P.S. I did just find a 110" AT screen under $2000 but am keen to see if there is a good DIY solution available here.

----------


## woodbe

> Filmex - Our very own acoustically  transparent fabric for the DIY  enthusiast.  Available at only £20 a metre. There is a  3 metre minimum  purchase requirement.  Please note, *2 layers of Filmex are  required for any screen*. One on top of  another.

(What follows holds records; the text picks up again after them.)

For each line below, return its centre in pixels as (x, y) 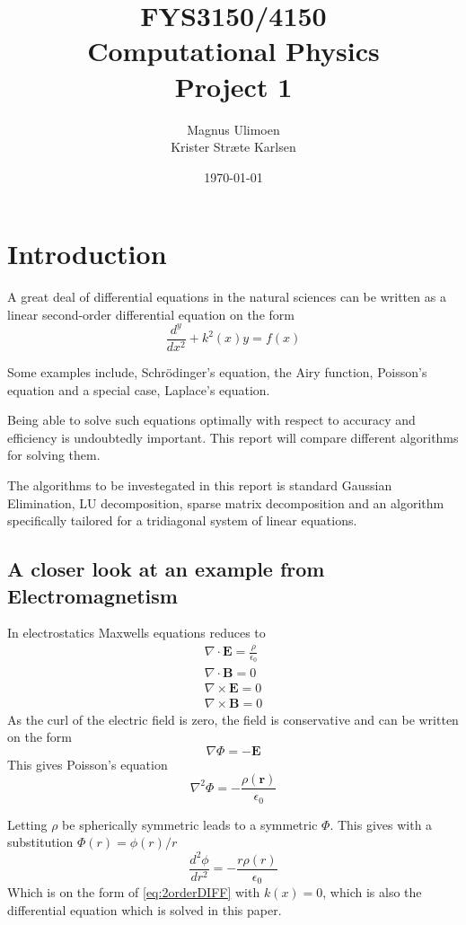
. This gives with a (381, 824)
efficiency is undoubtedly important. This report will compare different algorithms (233, 437)
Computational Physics (233, 51)
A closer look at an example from (166, 569)
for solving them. (54, 455)
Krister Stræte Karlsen (233, 147)
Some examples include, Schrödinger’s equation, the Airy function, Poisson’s (217, 371)
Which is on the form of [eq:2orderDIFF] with (134, 892)
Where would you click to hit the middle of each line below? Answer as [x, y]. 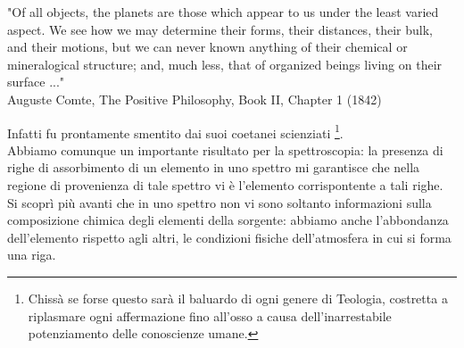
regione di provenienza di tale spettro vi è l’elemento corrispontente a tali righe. [225, 185]
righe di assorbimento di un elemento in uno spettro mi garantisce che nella [214, 167]
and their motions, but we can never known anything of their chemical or [207, 47]
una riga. [32, 255]
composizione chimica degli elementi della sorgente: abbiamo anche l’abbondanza [228, 220]
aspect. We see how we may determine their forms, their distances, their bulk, [220, 29]
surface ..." [36, 82]
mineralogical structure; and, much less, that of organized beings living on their [225, 64]
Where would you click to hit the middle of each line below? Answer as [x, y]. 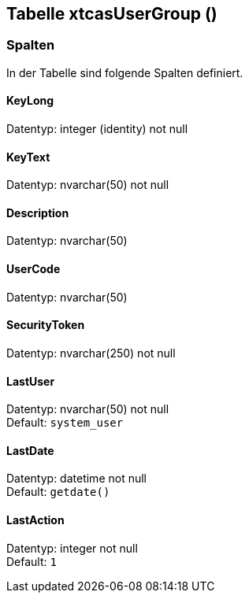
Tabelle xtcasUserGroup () [112, 14]
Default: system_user [65, 423]
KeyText [28, 157]
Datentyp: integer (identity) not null [97, 129]
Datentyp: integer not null [72, 548]
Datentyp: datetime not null [76, 479]
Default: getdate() [58, 492]
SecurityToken [46, 325]
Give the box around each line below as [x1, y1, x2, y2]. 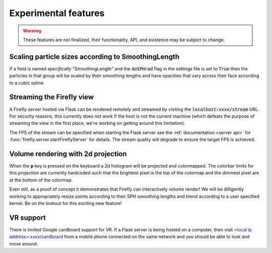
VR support [9, 213, 46, 222]
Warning [23, 28, 41, 34]
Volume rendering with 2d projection [9, 149, 127, 158]
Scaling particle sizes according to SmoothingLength [9, 52, 180, 61]
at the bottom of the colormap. [9, 177, 73, 183]
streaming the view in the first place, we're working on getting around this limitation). [9, 120, 186, 126]
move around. [9, 240, 38, 246]
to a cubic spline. [9, 79, 45, 86]
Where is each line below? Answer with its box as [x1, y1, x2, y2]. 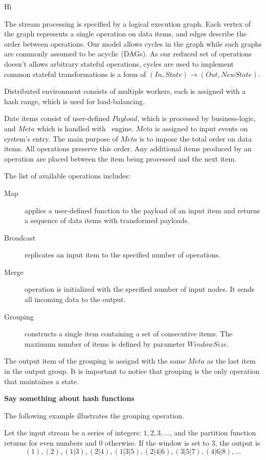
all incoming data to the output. [25, 294, 126, 305]
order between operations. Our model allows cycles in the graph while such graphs [4, 38, 262, 49]
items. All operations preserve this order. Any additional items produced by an [4, 143, 252, 154]
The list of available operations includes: [4, 170, 130, 181]
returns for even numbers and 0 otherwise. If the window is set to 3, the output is [4, 437, 260, 448]
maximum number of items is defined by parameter [25, 338, 185, 349]
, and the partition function [169, 427, 256, 438]
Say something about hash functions [4, 393, 135, 404]
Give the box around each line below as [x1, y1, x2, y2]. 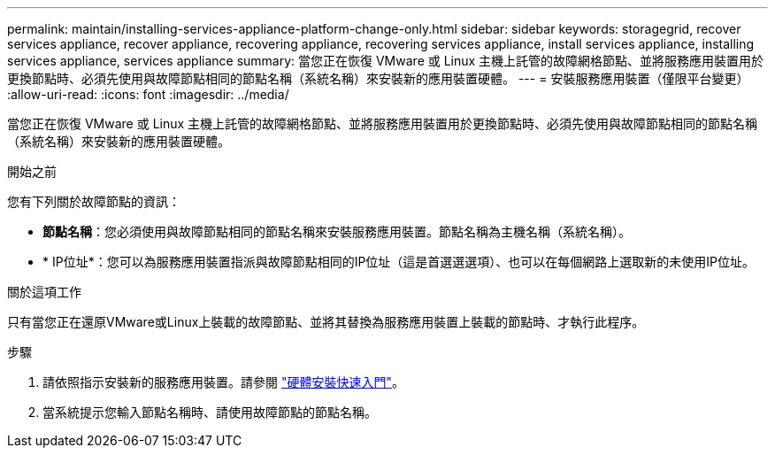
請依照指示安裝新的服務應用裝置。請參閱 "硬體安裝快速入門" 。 [42, 374, 404, 389]
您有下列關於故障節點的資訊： [7, 194, 180, 209]
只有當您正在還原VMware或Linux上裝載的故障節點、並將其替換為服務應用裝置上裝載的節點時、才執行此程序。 [7, 314, 645, 329]
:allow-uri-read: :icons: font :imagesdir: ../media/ [7, 87, 289, 102]
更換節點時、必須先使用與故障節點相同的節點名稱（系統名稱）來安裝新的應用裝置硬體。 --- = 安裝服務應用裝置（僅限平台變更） [7, 71, 749, 86]
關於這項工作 [7, 284, 81, 299]
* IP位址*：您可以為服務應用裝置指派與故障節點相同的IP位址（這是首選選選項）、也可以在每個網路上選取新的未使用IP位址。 [42, 254, 756, 269]
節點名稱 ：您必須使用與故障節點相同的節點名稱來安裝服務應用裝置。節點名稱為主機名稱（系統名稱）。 [42, 224, 631, 239]

  Draper React 2.1 Projector Screens 
So  £20 per metre for Filmex. A 110" screen would need 5 metres = £100 ($190 plus freight) 
 I'm thinking the chance of getting local DIY material of equivalent quality isn't very high, but worth checking. 
btw, there is a more specific thread linked from the Draper site:  https://www.avforums.com/threads/aut...orial.1884330/

----------


## fredgassit

Try this site: DIY Screen Section - AVS Forum | Home Theater Discussions And Reviews

----------


## Uncle Bob

Bose used to make some tiny cube speakers that threw out a surprisingly great sound. They did require a subwoofer for the deeps. Maybe smaller high efficiency speakers could work for you.

----------


## commodorenut

I think mentioning Bose on a site like that is akin to other less savoury 4-letter words..... 
But that being said, I've always like the little Bose Acoustimass systems (the early ones, before they became multi-channel & linked into their own processors & crap).  I even sent my audiophile mate around to pick up an Acoustimass 5, series 2 system I bought recently.  Almost blasphemy for him!

----------


## woodbe

Yep, the Acoustimass were surprising. 
Until you put them in the same room as a decent hifi system, then the flaws stood out. All the same, good for their size.

----------


## Mikeyday

Hmm, couldn't agree more.
I did check out Bose systems, even on special, a little pricey for the sound they put out IMO. Problem was that I listened to them directly after an audition of larger speakers and the Bose sounded bright and light, still for their size they weren't too bad, just not for me.

----------


## Mikeyday

I thought I would upload a sketch I made of the room with where I would put in ceiling speakers if I settled on them, dimensions are not exact but close.
I really think I would like to go with the in-wall speakers sitting behind an AT screen though for good sound direction.
Actually, if it were entirely up to me for hidden speakers, I would have framed up a "temporary" wall in front of the wall where the screen will be and brought it out on the angled wall a bit to create a wider wall for the screen, then I could have put the speakers either side and the screen would be more central but lose a bit of room length. Also any equipment could go into the new cavity but that is a bit radical would never work for SWMBO.

----------